Wednesday, September 28, 2022

Core Post #2 - Mahnoor

This week, though I’ll touch on all of the readings, I want to start with the epistemological (and methodological) arguments made by Parikka and Apperley. I am specifically interested in their claim that “it is necessary to have a more critical appreciation of ‘failure’”(359), emphasizing that it is important to analyze platforms that have failed in one way or another in addition to those which have succeeded. This emphasis is tied to their goal of using media archaeology (as well as media anarchaeology) to form “an explicitly articulated critical methodology” to study platforms (351). Media anarchaeology does not look “to the past or future” but seeks out multiple paths and possibilities, “evoking the speculative, alternative, minor, and even imaginary perspectives of media history” (360). This notion of anarchaeology, as well as Parikka and Apperly’s focus on failure, echo in aspects of theorist and visual artist Svetlana Boym’s articulation of “Off-Modern” thinking. I think bringing Boym into conversation with this week’s texts could be fruitful. Boym argues that a form of “lateral” looking across time, genre, and discipline is necessary to understand a world of shifting paradigms, cultural patterns, and new technologies:


“We need to interrupt the new cultural myths that naturalize the homepage and Facebook and that uncannily remind us of the dystopias of the early twentieth century. [...] A new pedagogy is needed to embarrass the digital totality.

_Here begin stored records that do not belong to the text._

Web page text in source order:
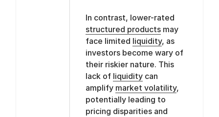
In contrast, lower-rated
structured productsmay
face limited liquidity, as
investors become wary of
their riskier nature. This
lack of liquiditycan
amplify market volatility,
potentially leading to
pricing disparities and
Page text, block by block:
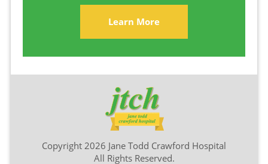
Learn More
Copyright 2026 Jane Todd Crawford Hospital
All Rights Reserved.
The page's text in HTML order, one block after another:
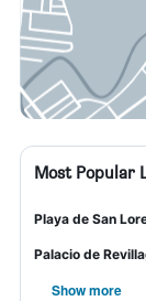
Most Popular
Playa de San
Palacio de
Show more
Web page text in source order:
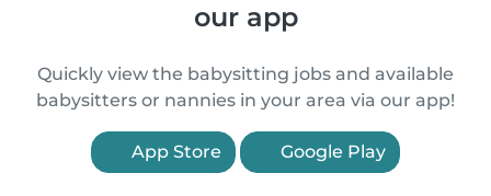
our app
Quickly view the babysitting jobs and available
babysitters or nannies in your area via our app!
App Store Google Play
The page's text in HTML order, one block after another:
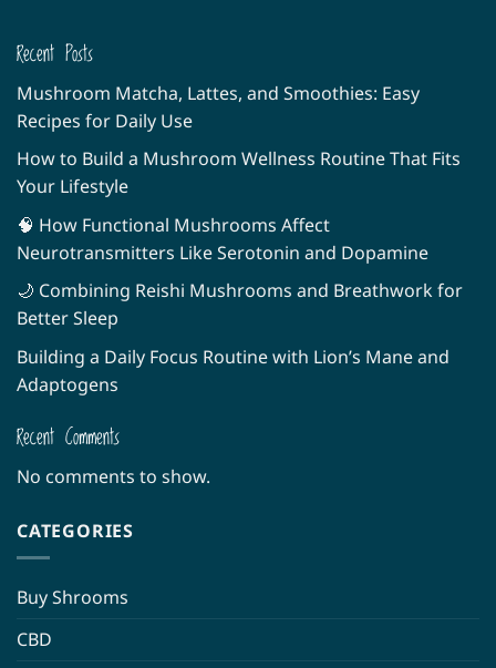
Recent Posts
Mushroom Matcha, Lattes, and Smoothies: Easy
Recipes for Daily Use
How to Build a Mushroom Wellness Routine That Fits
Your Lifestyle
🧠 How Functional Mushrooms Affect
Neurotransmitters Like Serotonin and Dopamine
🌙 Combining Reishi Mushrooms and Breathwork for
Better Sleep
Building a Daily Focus Routine with Lion’s Mane and
Adaptogens
Recent Comments
No comments to show.
CATEGORIES
Buy Shrooms
CBD
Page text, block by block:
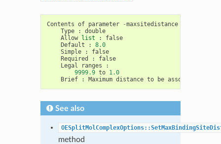
Contents of parameter -maxsitedistance
Type
:
double
Allow list :
false
Default
:
8.0
Simple
:
false
Required
:
false
Legal
ranges
:
9999.9 to 1.0
Brief
: Maximum distance to be associated
See also
method
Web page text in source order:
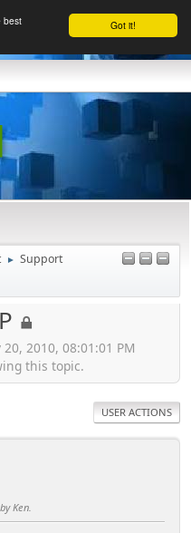
Got it!
best
► Support
2010, 08:01:01 PM
this topic.
USER ACTIONS
Ken.
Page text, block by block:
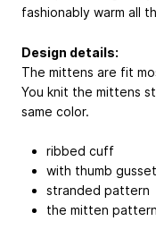
fashionably warm all
Design details:
The mittens are fit
You knit the mittens
same color.
ribbed cuff
with thumb gusset
stranded pattern
the mitten
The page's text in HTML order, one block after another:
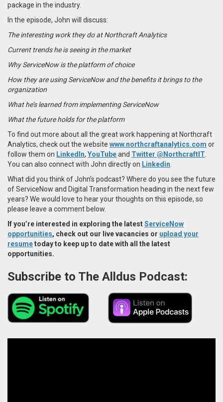
package in the industry.
In the episode, John will discuss:
The interesting work they do at Northcraft Analytics
Current trends he is seeing in the market
Why ServiceNow is the platform of choice
How they are using ServiceNow and the benefits it brings to the
organization
What he’s learned from implementing ServiceNow
What the future holds for the platform
To find out more about all the great work happening at Northcraft
Analytics, check out the website www.northcraftanalytics.com or
follow them on LinkedIn, YouTubeand Twitter @NorthcraftIT
You can also connect with John directly on Linkedin
What did you think of John’s podcast? Where do you see the future
of ServiceNow and Digital Transformation heading in the next few
years? We would love to hear your thoughts on this episode, so
please leave a comment below.
If you’re interested in exploring the latestServiceNow
opportunities, check out our live vacancies or upload your
resumetoday to keep up to date with all the latest
opportunities.
Subscribe to The Alldus Podcast:
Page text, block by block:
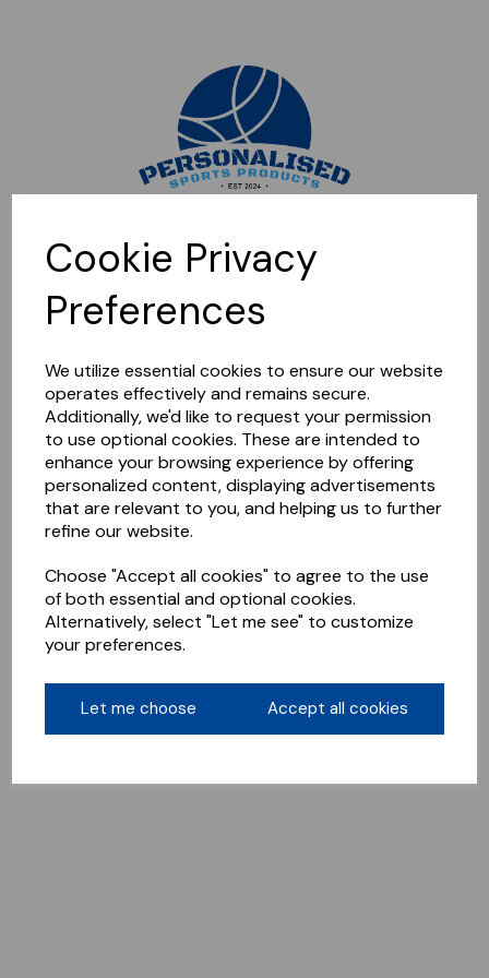
Cookie Privacy
Preferences
We utilize essential cookies to ensure our website
operates effectively and remains secure.
Additionally, we'd like to request your permission
to use optional cookies. These are intended to
enhance your browsing experience by offering
personalized content, displaying advertisements
that are relevant to you, and helping us to further
refine our website.
Choose "Accept all cookies" to agree to the use
of both essential and optional cookies.
Alternatively, select "Let me see" to customize
your preferences.
Let me choose Accept all cookies
Sorry, this shop is currently closed. Please come back later.
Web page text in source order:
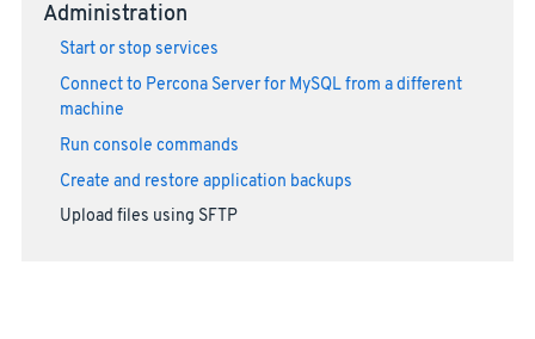
Administration
Start or stop services
Connect to Percona Server for MySQL from a different
machine
Run console commands
Create and restore application backups
Upload files using SFTP
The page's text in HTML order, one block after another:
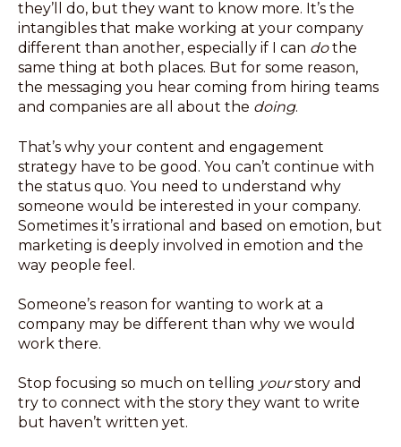
they’ll do, but they want to know more. It’s the
intangibles that make working at your company
different than another, especially if I can dothe
same thing at both places. But for some reason,
the messaging you hear coming from hiring teams
and companies are all about the doing.
That’s why your content and engagement
strategy have to be good. You can’t continue with
the status quo. You need to understand why
someone would be interested in your company.
Sometimes it’s irrational and based on emotion, but
marketing is deeply involved in emotion and the
way people feel.
Someone’s reason for wanting to work at a
company may be different than why we would
work there.
Stop focusing so much on telling yourstory and
try to connect with the story they want to write
but haven’t written yet.
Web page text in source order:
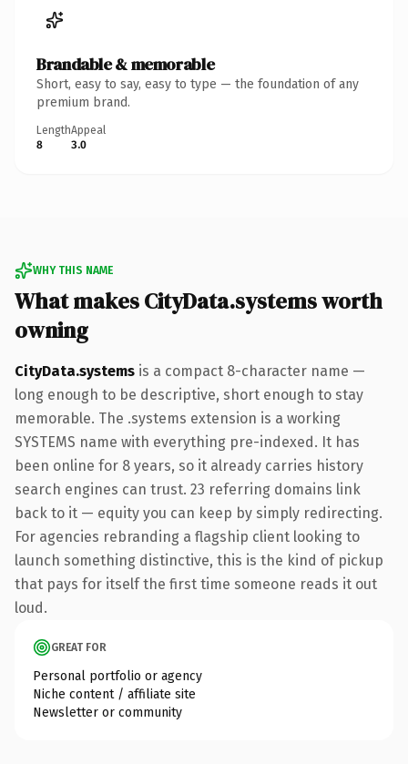
Brandable & memorable
Short, easy to say, easy to type — the foundation of any
premium brand.
Length
8
Appeal
3.0
WHY THIS NAME
What makes CityData.systems worth
owning
CityData.systems is a compact 8-character name —
long enough to be descriptive, short enough to stay
memorable. The .systems extension is a working
SYSTEMS name with everything pre-indexed. It has
been online for 8 years, so it already carries history
search engines can trust. 23 referring domains link
back to it — equity you can keep by simply redirecting.
For agencies rebranding a flagship client looking to
launch something distinctive, this is the kind of pickup
that pays for itself the first time someone reads it out
loud.
GREAT FOR
Personal portfolio or agency
Niche content / affiliate site
Newsletter or community
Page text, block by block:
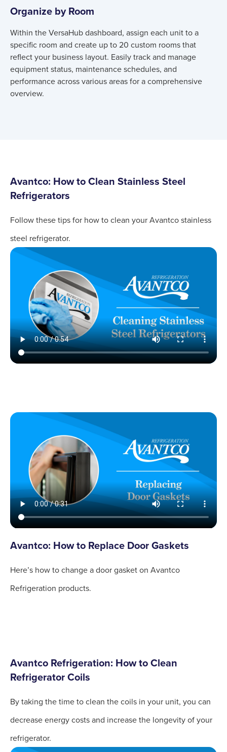
Organize by Room
Within the VersaHub dashboard, assign each unit to a
specific room and create up to 20 custom rooms that
reflect your business layout. Easily track and manage
equipment status, maintenance schedules, and
performance across various areas for a comprehensive
overview.
Avantco: How to Clean Stainless Steel
Refrigerators
Follow these tips for how to clean your Avantco stainless
steel refrigerator.
Avantco: How to Replace Door Gaskets
Here’s how to change a door gasket on Avantco
Refrigeration products.
Avantco Refrigeration: How to Clean
Refrigerator Coils
By taking the time to clean the coils in your unit, you can
decrease energy costs and increase the longevity of your
refrigerator.
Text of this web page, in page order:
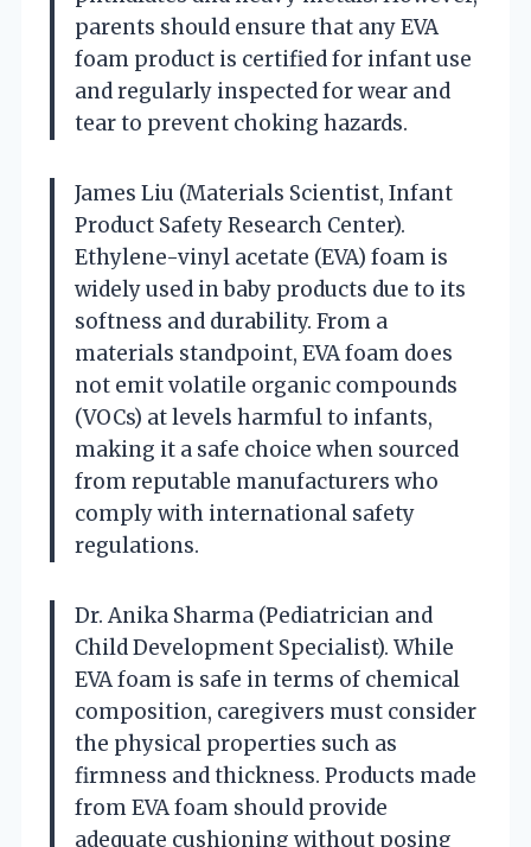
parents should ensure that any EVA
foam product is certified for infant use
and regularly inspected for wear and
tear to prevent choking hazards.
James Liu (Materials Scientist, Infant
Product Safety Research Center).
Ethylene-vinyl acetate (EVA) foam is
widely used in baby products due to its
softness and durability. From a
materials standpoint, EVA foam does
not emit volatile organic compounds
(VOCs) at levels harmful to infants,
making it a safe choice when sourced
from reputable manufacturers who
comply with international safety
regulations.
Dr. Anika Sharma (Pediatrician and
Child Development Specialist). While
EVA foam is safe in terms of chemical
composition, caregivers must consider
the physical properties such as
firmness and thickness. Products made
from EVA foam should provide
adequate cushioning without posing
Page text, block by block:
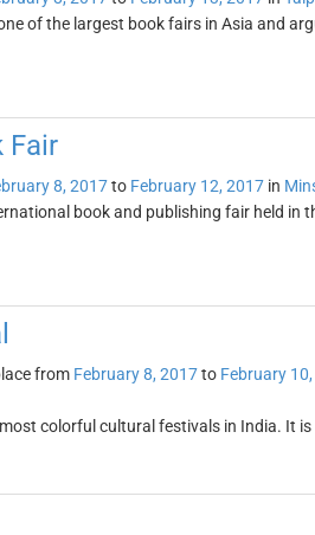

Off-moderns insist on thinking with error, play, ambiguity, human memory, crisscrossing digital and public space—just for a rainy day. Off-modern new media combines new digital platforms as well as critical reflection on the new forms of digital mediation that have been domesticated to the point of destroying our intimacies. Off-modern new media is about networking across different genres and mediums, reawakening senses and refining sensibilities, exploring diagonal and zigzag thinking and working on a new public architecture.” (Boym 23)


There is also something in Boym’s “lateral” looking that functions similarly to Gillespie’s crafting of a definitional constellation in order to both dissect individual meanings of the word "platform" and to explicate the ways in which these meanings are linked. Like Gillespie, Srnicek too analyzes the platform in its multiple forms. He does so within the category of “business model” (25). In order to grasp what roles platforms – as entities, corporations, websites – and "platforms" – as discursive and rhetorical tools – play in society, it is important to account and allow for ambiguity, multiplicity, and interchangeability, to define terms and then be okay with muddling those definitions in accordance with new circumstances. It is important to look beyond single definitions or ways of looking limited to one vector, to either “past or future”. 


The Parrika and Apperley reading, as well as the Boym text, tie into Anable’s advocacy for an approach to platform studies that recognizes platforms as “porous, queerly promiscuous, and radically leaky” (139). This porosity is also connected to the blurred boundaries between different conceptions of “the platform” in Gillespie’s analysis, though Anable perhaps articulates a more radical iteration of these boundaries. Van Dijck too speaks about the ways in which the relationship to technology is not a straightforward one: “Technology shapes sociality as much as sociality shapes technology”(146). She adds that this is a “process in which humans and machines have their own distinctive but mutually shaping roles”(146). I think using the word “distinctive” is interesting. As the boundaries between platforms are leaky and porous – as argued in Anable and implied in Gillespie’s intersecting definitional permutations of platform – and as those platforms themselves are subject to multiple creative vectors of analysis – as argued by Parikka – are the roles that humans and platforms play in relation to one another truly distinctive? That is, are the roles themselves more rigidly defined and delimited than the spaces in which these roles are meant to play out? Anable argues that imagining platforms as sealed black boxes leads to imagining “subjectivity, agency, race, and sexuality” as similarly sealed categories (137), which is why porosity becomes an important characteristic to assign to platforms and platform studies. Would imagining the roles of humans and machines as similarly porous help or hinder the scholarly confrontation of platform power dynamics related to race, gender, and sexuality? Though opening up the categories of digital platforms to ambiguity and leakiness can enable challenging structural power, reducing the "distinctiveness" between human and machine roles feels to me like verging into a realm of dystopic imaginings, perhaps exacerbating existing power struggles.


Boym, Svetlana. The Off-Modern. Bloomsbury Academic, 2017.